> **GIVEN RECORDS**:
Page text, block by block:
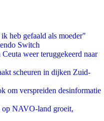
heb gefaald als moeder"
Switch
weer teruggekeerd naar
scheuren in dijken Zuid-
om verspreiden desinformatie
op NAVO-land groeit,
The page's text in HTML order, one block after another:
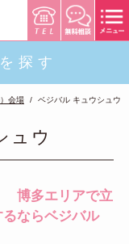
探す
会場 ベジバル キュウシュウ
ュウ
博多エリアで立
ならベジバル
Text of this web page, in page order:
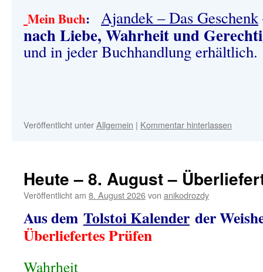
Mein Buch: Ajandek – Das Geschenk
nach Liebe, Wahrheit und
und in jeder Buchhandlung erhältlich.
Veröffentlicht unterAllgemein | Kommentar hinterlassen
Heute – 8. August –
Veröffentlicht am 8. August 2026von anikodrozdy
Aus dem Tolstoi Kalender der
Überliefertes Prüfen
Wahrheit
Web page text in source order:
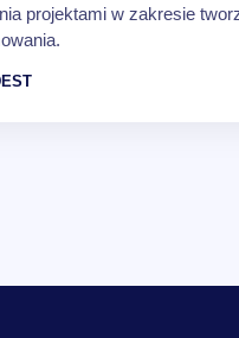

> **WHAT TO PRODUCE**: Please output the lines of the records above from the one with "The page's text" through the last, exactly as they appear and with both ends included; skip any pictures and add nothing.

> **YOUR RESPONSE**:
The page's text in HTML order, one block after another:
探す
会場 ベジバル キュウシュウ
ュウ
博多エリアで立
ならベジバル
Text of this web page, in page order:
Mein Buch: Ajandek – Das Geschenk
nach Liebe, Wahrheit und
und in jeder Buchhandlung erhältlich.
Veröffentlicht unterAllgemein | Kommentar hinterlassen
Heute – 8. August –
Veröffentlicht am 8. August 2026von anikodrozdy
Aus dem Tolstoi Kalender der
Überliefertes Prüfen
Wahrheit
Web page text in source order:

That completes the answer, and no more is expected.